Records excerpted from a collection

==============================

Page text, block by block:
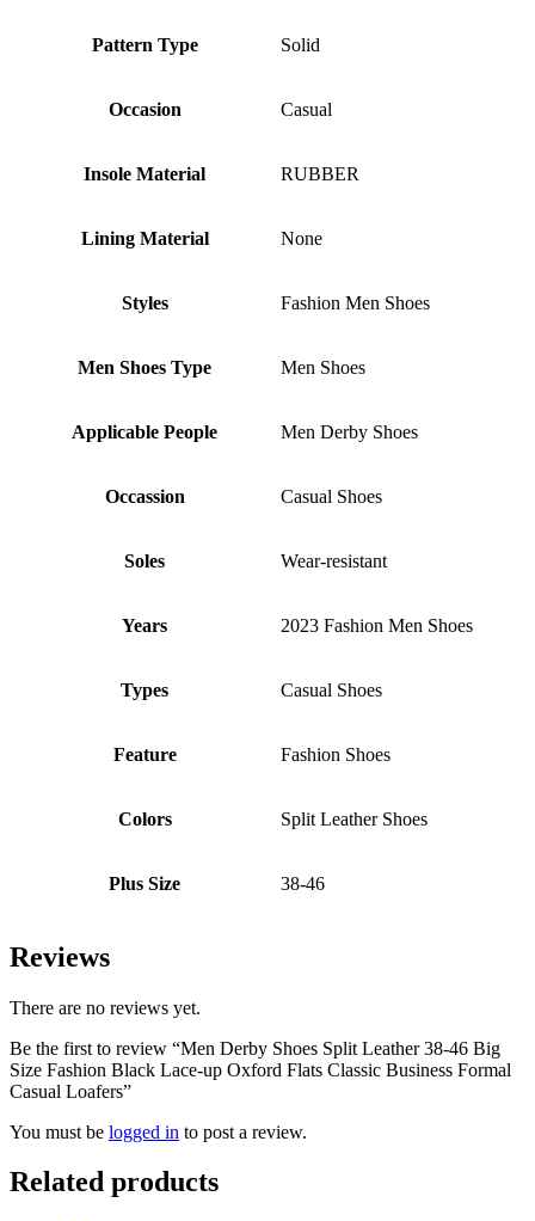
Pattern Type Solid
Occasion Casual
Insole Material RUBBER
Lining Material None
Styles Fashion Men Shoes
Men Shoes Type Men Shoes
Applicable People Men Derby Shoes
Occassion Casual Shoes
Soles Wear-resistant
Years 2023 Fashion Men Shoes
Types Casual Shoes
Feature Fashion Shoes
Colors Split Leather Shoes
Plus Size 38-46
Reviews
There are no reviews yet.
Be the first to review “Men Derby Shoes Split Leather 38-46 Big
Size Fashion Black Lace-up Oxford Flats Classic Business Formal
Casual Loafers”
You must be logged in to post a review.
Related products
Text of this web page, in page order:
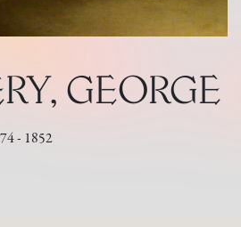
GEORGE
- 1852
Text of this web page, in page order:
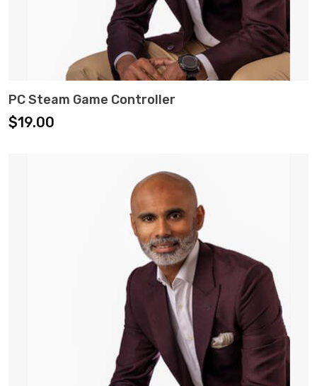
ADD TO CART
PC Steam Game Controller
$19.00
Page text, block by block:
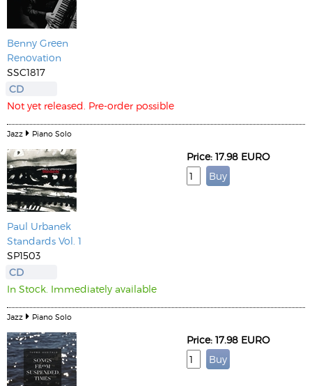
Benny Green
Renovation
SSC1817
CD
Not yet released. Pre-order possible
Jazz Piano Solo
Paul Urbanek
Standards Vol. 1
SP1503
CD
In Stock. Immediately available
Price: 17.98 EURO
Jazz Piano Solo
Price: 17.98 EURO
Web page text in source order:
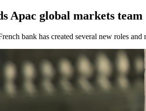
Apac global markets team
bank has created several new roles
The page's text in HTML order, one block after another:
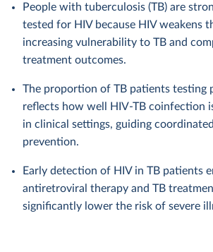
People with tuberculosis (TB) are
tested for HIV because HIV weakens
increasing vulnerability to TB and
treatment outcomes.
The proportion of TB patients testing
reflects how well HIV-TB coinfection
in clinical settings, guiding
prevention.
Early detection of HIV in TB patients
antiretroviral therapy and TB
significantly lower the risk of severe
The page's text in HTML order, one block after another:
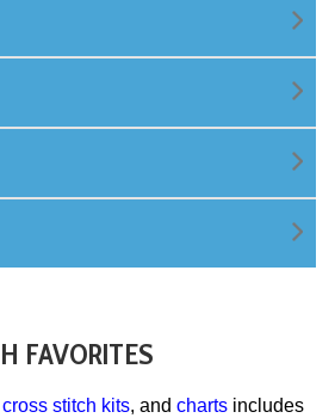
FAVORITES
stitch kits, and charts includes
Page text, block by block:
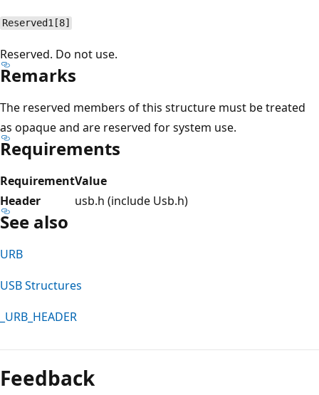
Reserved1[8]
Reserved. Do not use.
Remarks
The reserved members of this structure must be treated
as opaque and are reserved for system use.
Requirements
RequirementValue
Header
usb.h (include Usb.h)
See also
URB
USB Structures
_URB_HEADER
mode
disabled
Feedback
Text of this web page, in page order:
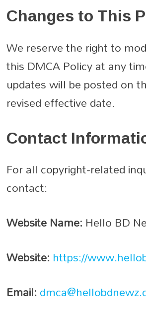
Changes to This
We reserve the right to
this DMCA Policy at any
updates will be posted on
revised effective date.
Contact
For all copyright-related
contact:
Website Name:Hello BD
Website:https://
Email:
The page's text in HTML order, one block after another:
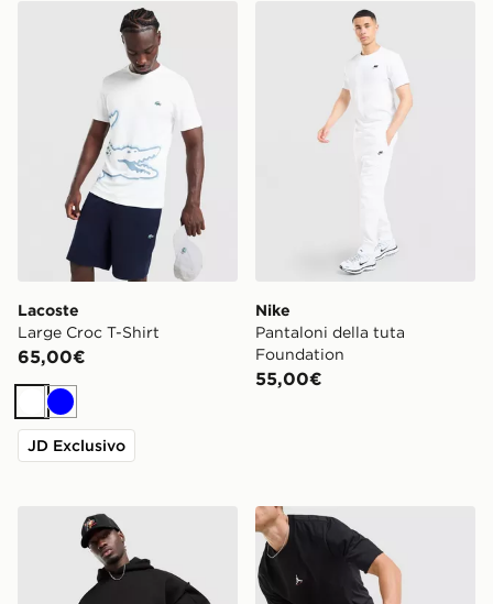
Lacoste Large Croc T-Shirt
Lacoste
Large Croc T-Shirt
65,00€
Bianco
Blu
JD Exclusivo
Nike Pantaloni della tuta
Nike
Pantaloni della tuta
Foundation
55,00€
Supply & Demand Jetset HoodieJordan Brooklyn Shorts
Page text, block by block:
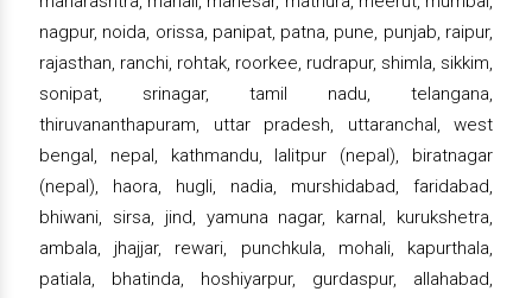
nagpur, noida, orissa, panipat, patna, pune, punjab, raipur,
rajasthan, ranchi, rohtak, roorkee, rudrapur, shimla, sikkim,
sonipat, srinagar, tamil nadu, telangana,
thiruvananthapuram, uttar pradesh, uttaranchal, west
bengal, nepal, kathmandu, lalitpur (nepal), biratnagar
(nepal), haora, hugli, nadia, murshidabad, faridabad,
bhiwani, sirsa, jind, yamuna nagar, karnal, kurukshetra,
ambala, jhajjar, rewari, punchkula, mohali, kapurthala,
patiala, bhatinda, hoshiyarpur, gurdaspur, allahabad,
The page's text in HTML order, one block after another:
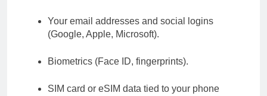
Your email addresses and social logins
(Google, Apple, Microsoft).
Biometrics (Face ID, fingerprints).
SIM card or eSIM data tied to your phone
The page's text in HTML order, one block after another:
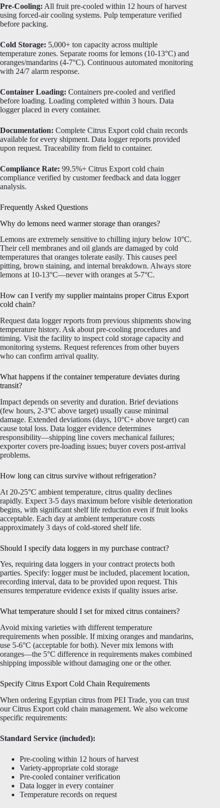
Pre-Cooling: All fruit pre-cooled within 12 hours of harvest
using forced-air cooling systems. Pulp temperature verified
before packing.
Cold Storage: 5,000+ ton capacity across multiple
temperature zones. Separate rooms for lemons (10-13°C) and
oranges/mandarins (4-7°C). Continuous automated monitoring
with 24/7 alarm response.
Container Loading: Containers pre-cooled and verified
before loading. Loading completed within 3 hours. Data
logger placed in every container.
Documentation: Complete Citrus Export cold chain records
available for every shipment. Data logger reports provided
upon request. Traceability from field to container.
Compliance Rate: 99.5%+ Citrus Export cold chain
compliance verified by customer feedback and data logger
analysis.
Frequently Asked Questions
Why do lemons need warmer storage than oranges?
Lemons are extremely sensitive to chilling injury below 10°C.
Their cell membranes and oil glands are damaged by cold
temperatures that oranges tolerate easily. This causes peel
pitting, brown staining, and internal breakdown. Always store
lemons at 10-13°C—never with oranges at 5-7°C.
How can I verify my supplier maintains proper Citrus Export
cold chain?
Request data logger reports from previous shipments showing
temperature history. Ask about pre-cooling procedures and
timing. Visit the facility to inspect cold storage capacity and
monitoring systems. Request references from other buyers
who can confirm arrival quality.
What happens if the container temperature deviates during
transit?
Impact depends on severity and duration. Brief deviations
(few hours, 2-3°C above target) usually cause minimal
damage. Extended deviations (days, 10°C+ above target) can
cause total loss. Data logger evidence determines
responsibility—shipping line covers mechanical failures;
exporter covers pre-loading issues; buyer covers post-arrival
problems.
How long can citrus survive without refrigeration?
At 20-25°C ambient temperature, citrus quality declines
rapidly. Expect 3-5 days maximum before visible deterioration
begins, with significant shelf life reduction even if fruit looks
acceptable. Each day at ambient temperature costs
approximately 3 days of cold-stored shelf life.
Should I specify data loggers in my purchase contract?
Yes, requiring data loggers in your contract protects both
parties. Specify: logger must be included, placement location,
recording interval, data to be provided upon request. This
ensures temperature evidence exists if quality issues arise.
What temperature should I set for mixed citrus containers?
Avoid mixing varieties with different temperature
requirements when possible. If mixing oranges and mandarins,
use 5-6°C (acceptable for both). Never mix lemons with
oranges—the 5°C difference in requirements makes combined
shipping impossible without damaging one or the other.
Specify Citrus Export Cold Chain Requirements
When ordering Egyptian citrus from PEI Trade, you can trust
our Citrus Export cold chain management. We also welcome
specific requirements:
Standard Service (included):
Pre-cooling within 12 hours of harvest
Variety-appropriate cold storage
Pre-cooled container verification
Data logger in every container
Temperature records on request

==============================

> What is required
A verbatim reproduction of each entry is expected, with every picture omitted.

> Result of the exercise
Page text, block by block:
Pattern Type Solid
Occasion Casual
Insole Material RUBBER
Lining Material None
Styles Fashion Men Shoes
Men Shoes Type Men Shoes
Applicable People Men Derby Shoes
Occassion Casual Shoes
Soles Wear-resistant
Years 2023 Fashion Men Shoes
Types Casual Shoes
Feature Fashion Shoes
Colors Split Leather Shoes
Plus Size 38-46
Reviews
There are no reviews yet.
Be the first to review “Men Derby Shoes Split Leather 38-46 Big
Size Fashion Black Lace-up Oxford Flats Classic Business Formal
Casual Loafers”
You must be logged in to post a review.
Related products
Text of this web page, in page order:
GEORGE
- 1852
Text of this web page, in page order:
ADD TO CART
PC Steam Game Controller
$19.00
Page text, block by block:
Benny Green
Renovation
SSC1817
CD
Not yet released. Pre-order possible
Jazz Piano Solo
Paul Urbanek
Standards Vol. 1
SP1503
CD
In Stock. Immediately available
Price: 17.98 EURO
Jazz Piano Solo
Price: 17.98 EURO
Web page text in source order:
Apac global markets team
bank has created several new roles
The page's text in HTML order, one block after another:
People with tuberculosis (TB) are
tested for HIV because HIV weakens
increasing vulnerability to TB and
treatment outcomes.
The proportion of TB patients testing
reflects how well HIV-TB coinfection
in clinical settings, guiding
prevention.
Early detection of HIV in TB patients
antiretroviral therapy and TB
significantly lower the risk of severe
The page's text in HTML order, one block after another:
FAVORITES
stitch kits, and charts includes
Page text, block by block:
Reserved1[8]
Reserved. Do not use.
Remarks
The reserved members of this structure must be treated
as opaque and are reserved for system use.
Requirements
RequirementValue
Header
usb.h (include Usb.h)
See also
URB
USB Structures
_URB_HEADER
mode
disabled
Feedback
Text of this web page, in page order:
Changes to This
We reserve the right to
this DMCA Policy at any
updates will be posted on
revised effective date.
Contact
For all copyright-related
contact:
Website Name:Hello BD
Website:https://
Email:
The page's text in HTML order, one block after another:
Lacoste Large Croc T-Shirt
Lacoste
Large Croc T-Shirt
65,00€
Bianco
Blu
JD Exclusivo
Nike Pantaloni della tuta
Nike
Pantaloni della tuta
Foundation
55,00€
Supply & Demand Jetset HoodieJordan Brooklyn Shorts
Page text, block by block:
nagpur, noida, orissa, panipat, patna, pune, punjab, raipur,
rajasthan, ranchi, rohtak, roorkee, rudrapur, shimla, sikkim,
sonipat, srinagar, tamil nadu, telangana,
thiruvananthapuram, uttar pradesh, uttaranchal, west
bengal, nepal, kathmandu, lalitpur (nepal), biratnagar
(nepal), haora, hugli, nadia, murshidabad, faridabad,
bhiwani, sirsa, jind, yamuna nagar, karnal, kurukshetra,
ambala, jhajjar, rewari, punchkula, mohali, kapurthala,
patiala, bhatinda, hoshiyarpur, gurdaspur, allahabad,
The page's text in HTML order, one block after another:
Your email addresses and social logins
(Google, Apple, Microsoft).
Biometrics (Face ID, fingerprints).
SIM card or eSIM data tied to your phone
The page's text in HTML order, one block after another:
Pre-Cooling: All fruit pre-cooled within 12 hours of harvest
using forced-air cooling systems. Pulp temperature verified
before packing.
Cold Storage: 5,000+ ton capacity across multiple
temperature zones. Separate rooms for lemons (10-13°C) and
oranges/mandarins (4-7°C). Continuous automated monitoring
with 24/7 alarm response.
Container Loading: Containers pre-cooled and verified
before loading. Loading completed within 3 hours. Data
logger placed in every container.
Documentation: Complete Citrus Export cold chain records
available for every shipment. Data logger reports provided
upon request. Traceability from field to container.
Compliance Rate: 99.5%+ Citrus Export cold chain
compliance verified by customer feedback and data logger
analysis.
Frequently Asked Questions
Why do lemons need warmer storage than oranges?
Lemons are extremely sensitive to chilling injury below 10°C.
Their cell membranes and oil glands are damaged by cold
temperatures that oranges tolerate easily. This causes peel
pitting, brown staining, and internal breakdown. Always store
lemons at 10-13°C—never with oranges at 5-7°C.
How can I verify my supplier maintains proper Citrus Export
cold chain?
Request data logger reports from previous shipments showing
temperature history. Ask about pre-cooling procedures and
timing. Visit the facility to inspect cold storage capacity and
monitoring systems. Request references from other buyers
who can confirm arrival quality.
What happens if the container temperature deviates during
transit?
Impact depends on severity and duration. Brief deviations
(few hours, 2-3°C above target) usually cause minimal
damage. Extended deviations (days, 10°C+ above target) can
cause total loss. Data logger evidence determines
responsibility—shipping line covers mechanical failures;
exporter covers pre-loading issues; buyer covers post-arrival
problems.
How long can citrus survive without refrigeration?
At 20-25°C ambient temperature, citrus quality declines
rapidly. Expect 3-5 days maximum before visible deterioration
begins, with significant shelf life reduction even if fruit looks
acceptable. Each day at ambient temperature costs
approximately 3 days of cold-stored shelf life.
Should I specify data loggers in my purchase contract?
Yes, requiring data loggers in your contract protects both
parties. Specify: logger must be included, placement location,
recording interval, data to be provided upon request. This
ensures temperature evidence exists if quality issues arise.
What temperature should I set for mixed citrus containers?
Avoid mixing varieties with different temperature
requirements when possible. If mixing oranges and mandarins,
use 5-6°C (acceptable for both). Never mix lemons with
oranges—the 5°C difference in requirements makes combined
shipping impossible without damaging one or the other.
Specify Citrus Export Cold Chain Requirements
When ordering Egyptian citrus from PEI Trade, you can trust
our Citrus Export cold chain management. We also welcome
specific requirements:
Standard Service (included):
Pre-cooling within 12 hours of harvest
Variety-appropriate cold storage
Pre-cooled container verification
Data logger in every container
Temperature records on request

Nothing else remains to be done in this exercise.